[The task]
Look below for the lines from the one with "The use of mechanical" to the one with "Ähnlich, wie bei", and copy exactly those lines, both ends included.

[Exercise data]
————————

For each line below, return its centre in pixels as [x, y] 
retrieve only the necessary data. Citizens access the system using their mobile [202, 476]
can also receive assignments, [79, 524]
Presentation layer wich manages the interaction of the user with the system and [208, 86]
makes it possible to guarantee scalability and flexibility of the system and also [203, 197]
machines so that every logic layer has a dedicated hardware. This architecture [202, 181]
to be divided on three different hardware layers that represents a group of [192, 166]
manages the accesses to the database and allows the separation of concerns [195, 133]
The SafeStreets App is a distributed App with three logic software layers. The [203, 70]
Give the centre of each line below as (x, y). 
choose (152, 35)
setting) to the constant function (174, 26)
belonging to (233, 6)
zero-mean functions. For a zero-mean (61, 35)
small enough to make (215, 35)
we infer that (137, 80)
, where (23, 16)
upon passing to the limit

————————

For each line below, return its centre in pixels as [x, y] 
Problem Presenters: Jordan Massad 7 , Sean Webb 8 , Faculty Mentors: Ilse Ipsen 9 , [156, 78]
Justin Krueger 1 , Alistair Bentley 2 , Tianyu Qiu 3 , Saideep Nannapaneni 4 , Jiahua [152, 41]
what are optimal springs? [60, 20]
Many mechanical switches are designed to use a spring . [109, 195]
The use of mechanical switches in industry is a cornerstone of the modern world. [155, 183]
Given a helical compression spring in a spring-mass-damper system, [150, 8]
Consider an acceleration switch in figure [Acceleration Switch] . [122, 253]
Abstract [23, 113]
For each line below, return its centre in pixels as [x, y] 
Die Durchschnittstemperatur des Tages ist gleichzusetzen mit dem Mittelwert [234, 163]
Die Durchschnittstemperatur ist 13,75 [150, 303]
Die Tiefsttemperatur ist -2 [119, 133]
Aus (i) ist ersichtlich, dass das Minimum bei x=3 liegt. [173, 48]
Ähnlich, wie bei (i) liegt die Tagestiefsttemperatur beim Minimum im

————————

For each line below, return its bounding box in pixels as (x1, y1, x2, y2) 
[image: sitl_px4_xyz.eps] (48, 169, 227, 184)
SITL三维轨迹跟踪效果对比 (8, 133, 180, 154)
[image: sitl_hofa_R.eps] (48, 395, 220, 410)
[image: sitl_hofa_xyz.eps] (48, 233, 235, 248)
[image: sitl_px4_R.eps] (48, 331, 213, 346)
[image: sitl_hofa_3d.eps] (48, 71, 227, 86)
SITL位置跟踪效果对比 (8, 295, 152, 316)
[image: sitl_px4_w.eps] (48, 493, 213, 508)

————————

[Expected answer]
The use of mechanical switches in industry is a cornerstone of the modern world. [155, 183]
Given a helical compression spring in a spring-mass-damper system, [150, 8]
Consider an acceleration switch in figure [Acceleration Switch] . [122, 253]
Abstract [23, 113]
For each line below, return its centre in pixels as [x, y] 
Die Durchschnittstemperatur des Tages ist gleichzusetzen mit dem Mittelwert [234, 163]
Die Durchschnittstemperatur ist 13,75 [150, 303]
Die Tiefsttemperatur ist -2 [119, 133]
Aus (i) ist ersichtlich, dass das Minimum bei x=3 liegt. [173, 48]
Ähnlich, wie bei (i) liegt die Tagestiefsttemperatur beim Minimum im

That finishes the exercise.